第16章 (十六)身世的秘密
均瑞刚满两岁,白芷又怀上了。后来生下一对双胞胎男孩。阿三就为孩子取了小二、小三的名字。人说一个好汉难养三口。何况是五口之家。白芷使出浑身解数:白天累得死去活来,晚上给人加工衣料。凭空又添了两个孩子,也使阿三苦不堪言。他每次把均瑞锁在家里,然后背上一个抱着一个到工地上去让白芷给孩子喂奶。
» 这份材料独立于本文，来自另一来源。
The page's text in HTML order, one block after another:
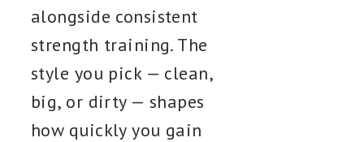
alongside consistent
strength training. The
style you pick — clean,
big, or dirty — shapes
how quickly you gain

这天去时正赶上短工们吃中饭,白芷先给小二喂奶。给小三喂奶时,就觉得小三的嘴唇发烫,于是就对阿三说:“孩子身上发烫,看样子是病了。”贵菊婶摸摸孩子的额头,说:“是病了。我给你出个主意,你问姜福叔讨个人情,让阿三顶替一下,你带孩子回家治病,女人调理孩子内行些。”杏奶奶几个都说这个主意好。姜福说:“给孩子治病是大事,何况是男工换女工呢。”于是白芷就把玉米粑和茶筒交给阿三,带着两个孩子走了。阿三本是站着的,春霞婶见他想坐下又嫌脏的样子,就说:“你这嬉客,当个保姆还差不多,干活那有家里舒服?”说过就递了一把干草给阿三屁股,阿三就势坐了下来。他拿出玉米粑咬了一口,就举起茶筒要喝茶。春霞婶说:“要是像你这样一口粑一口茶的,用水桶挑水还来不及呢。挖茶园苦哟!我最喜欢听阿三两口子吵嘴,那白芷连骂人也是四言八句的好听。阿三啦,我要是个男人,准把白芷顶在头上当帽子戴。她是个粗细皆能的人,娶了白芷,是你的福分。”贵菊婶说:“白芷是像她老子史君子。既能干人也好。她与别人性格不同:有时候迟到了几锄,她二话不说,扛起锄头就走。我说迟到几锄没关系,谁人没个迟到的时候?你脸皮乍就这么薄?她说:‘只当一到工地就生病了呢,无非是走了点冤枉路。’你要是叫她捎带着砍根棍子什么的,她准会给你一根好的,自己留一根孬的。她说‘近水楼台先得月;东西走自己手里经过,就要为自己挑点好的,那算什么本事呢。’这时桃奶奶撇了撇嘴,说:“史君子走的时候,偏印还没怀上呢。人家都说白芷是白老五生的。”杏奶奶想到阿三在这里,就说:“这事也没有什么根据,你们别瞎说。”于是桃奶奶就不再做声。阿三这时就暗暗吃惊:心想我来了这么长时间,白家村的风流韵事也听了不少,关于白芷身世的秘密,还是第一次听说。白芷平日里一张嘴伶牙俐齿的,下次再吵嘴,我准得把她气得半死。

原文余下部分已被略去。